## WORK REQUEST
Apart from the pictures, every line below needs to be reproduced verbatim.

## GIVEN RECORDS
"""

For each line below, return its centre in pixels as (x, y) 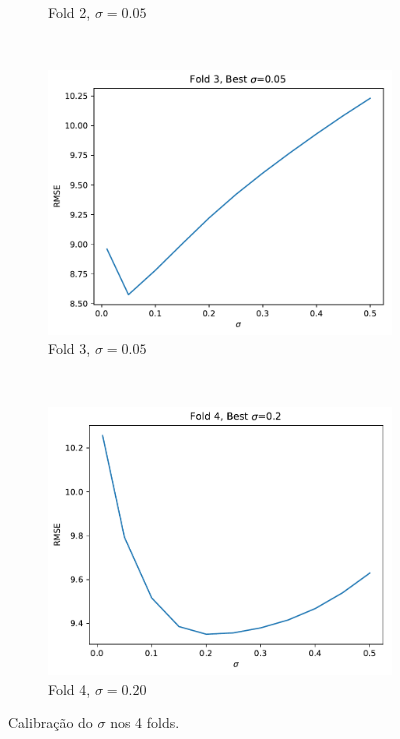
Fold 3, (69, 348)
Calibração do (50, 722)
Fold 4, (69, 688)
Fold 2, (69, 12)
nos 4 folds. (145, 722)

"""

## RESPONSE TO THE EXERCISE
For each line below, return its centre in pixels as (x, y) 
Fold 3, (69, 348)
Calibração do (50, 722)
Fold 4, (69, 688)
Fold 2, (69, 12)
nos 4 folds. (145, 722)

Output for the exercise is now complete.